I wonder how one gets a job dictating the outcome of court cases that profoundly effect the lives of damaged people?
I am told that there are years and years of training, a very difficult degree, and many more years of experience. I am told that you then need to have the right “background”, the right “contacts” that you then have to be governed by codes of ethics and good practice.
I wonder therefore why it is that the judges in courts that are dealing with the myriad of cases regarding the clergy abuse of children can be so utterly blinkered, can get it often so wrong?
I have already talked about their incorrect assessments and understanding of the physiology of addiction, which is so often a factor within this group of victims, I now want to think about how they have the sort of ignorance that would suggest that because a victim has “survived” then they can’t be that damaged!
It seems that to fight for your life, and battle to find the life skills in order to function is a clear indication that you were not that badly harmed!
I wonder what on earth they base these assumptions on?
Presumably they would suggest that each one of us has to be completely destroyed in every aspect of our life in order to be considered sufficiently damaged?
One of my friends, who had the most appalling clergy abuse experience, managed, against all the odds, to get a law degree, and become a lawyer.
Bad move according to the courts! “How can she be that badly traumatised if she could do that”!
Would they suggest that if ones’s legs were chopped off, and in sheer desperation you learned, painfully, to walk on your hands that there is no problem?

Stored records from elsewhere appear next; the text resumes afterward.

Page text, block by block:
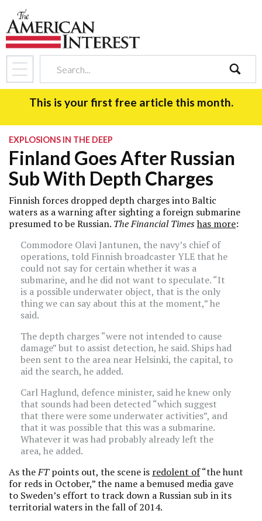
search
This is your first free article this month.
EXPLOSIONS IN THE DEEP
Finland Goes After Russian
Sub With Depth Charges
Finnish forces dropped depth charges into Baltic
waters as a warning after sighting a foreign submarine
presumed to be Russian. The Financial Timeshas more:
Commodore Olavi Jantunen, the navy’s chief of
operations, told Finnish broadcaster YLE that he
could not say for certain whether it was a
submarine, and he did not want to speculate. “It
is a possible underwater object, that is the only
thing we can say about this at the moment,” he
said.
The depth charges “were not intended to cause
damage” but to assist detection, he said. Ships had
been sent to the area near Helsinki, the capital, to
aid the search, he added.
Carl Haglund, defence minister, said he knew only
that sounds had been detected “which suggest
that there were some underwater activities”, and
that it was possible that this was a submarine.
Whatever it was had probably already left the
area, he added.
As theFTpoints out, the scene is redolent of“the hunt
for reds in October,” the name a bemused media gave
to Sweden’s effort to track down a Russian sub in its
territorial waters in the fall of 2014.

Surely they cannot be suggesting that somehow there is a “silver lining” that we should be “grateful for small mercies,”? “Count our blessings”?
I, myself didn’t get a professional qualification until I was in my forties, the prior years were spent either suffering from, or recovering from, the effects of my abuses, further compounded by my addictions which were a result of them. My childhood, teens, twenties, and early thirties were pretty much taken away. But that didn’t mean I wasn’t able to leaning to drive, support my family, know how to cook, play scrabble and change lightbulbs!

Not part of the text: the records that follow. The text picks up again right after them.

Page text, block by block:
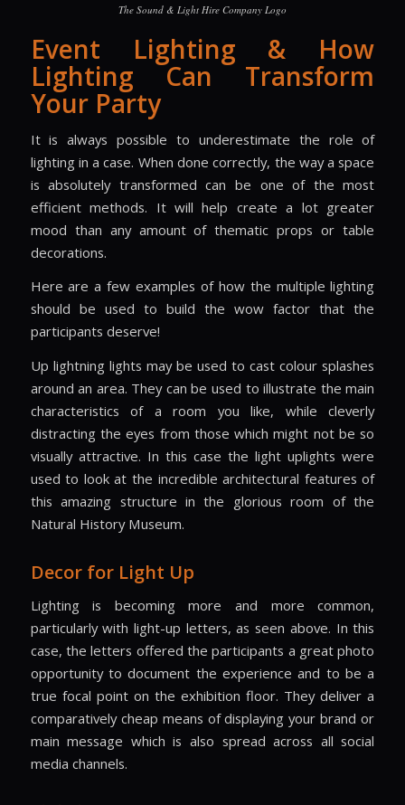
The Sound & Light Hire Company Logo
Event Lighting & How
Lighting Can Transform
Your Party
It is always possible to underestimate the role of
lighting in a case. When done correctly, the way a space
is absolutely transformed can be one of the most
efficient methods. It will help create a lot greater
mood than any amount of thematic props or table
decorations.
Here are a few examples of how the multiple lighting
should be used to build the wow factor that the
participants deserve!
Up lightning lights may be used to cast colour splashes
around an area. They can be used to illustrate the main
characteristics of a room you like, while cleverly
distracting the eyes from those which might not be so
visually attractive. In this case the light uplights were
used to look at the incredible architectural features of
this amazing structure in the glorious room of the
Natural History Museum.
Decor for Light Up
Lighting is becoming more and more common,
particularly with light-up letters, as seen above. In this
case, the letters offered the participants a great photo
opportunity to document the experience and to be a
true focal point on the exhibition floor. They deliver a
comparatively cheap means of displaying your brand or
main message which is also spread across all social
media channels.

Do they imagine that every one of us has damage to our intellect? Despite the fact that the parts of the brain which are damaged are not the ones which enable us to acquire academic information?
Traumatic damage does not equate to poor intellect!

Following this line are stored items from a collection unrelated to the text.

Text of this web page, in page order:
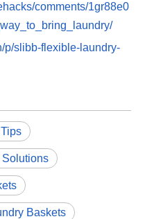
comments/1gr88e0
p/slibb-flexible-laundry-
Solutions
Baskets
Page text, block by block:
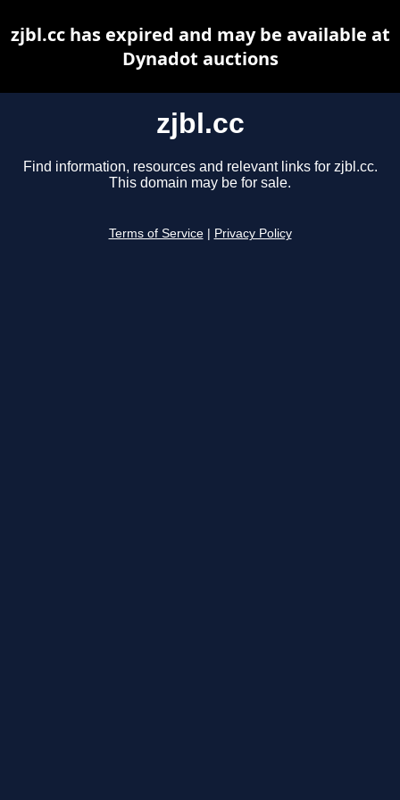
zjbl.cc
Find information, resources and relevant links for zjbl.cc.
This domain may be for sale.
Terms of Service Privacy Policy
zjbl.cc has expired and may be available at
Dynadot auctions

They should recognise also, that one of the very common tricks the brain will use to protect us from the severity of sexual abuse is to give us memory blackouts sometimes for many years, during which time we may well acquire a few skills!
Have they really no understanding of our need to perform in some area well, to have at least ONE arena where we can be in control? sometimes desperately and obsessively.
Do they imagine that lawyers, scientists, doctors and professors and brilliant academics in all walks of life don’t have mental health problems, or depression, addictions or Obsessive Compulsive disorders?
They don’t seem to have any comprehension at all about the nature of trauma, especially when that trauma is the result of childhood sexual abuse.
So why are they the ones to make judgements? Why are they the ones to decide how much pain has been caused? Is it based on individual’s opinions?or simply archaic psychiatric reports which are always subjective?
Of course there is nothing wrong with having an opinion, I have them, we all have them, they are formed by our individual experiences, our education, our personal viewpoint. They are part of our survival arsenal.
But when you are dealing with this life threatening, life shortening, all damaging effects of childhood sexual abuse, you need to ditch your ego, get underneath those opinions and into the facts!
It has been proven that childhood sexual trauma damages brains (not intellect) It has been proven that a person’s immune system is impaired, their metabolic system damaged and their life expectancy reduced! these are the current facts.
How many degrees does it take to be able to see what “The RIGHT THING” is? How much experience is needed to recognise loss of potential in real terms?
I suggest that they need to be taught properly about the cases they are charged with , start to look at this appalling crime with a full understanding of it’s severity, and be much more biased on the side of those who simply had no choice.
Either that or Give me the bloody job!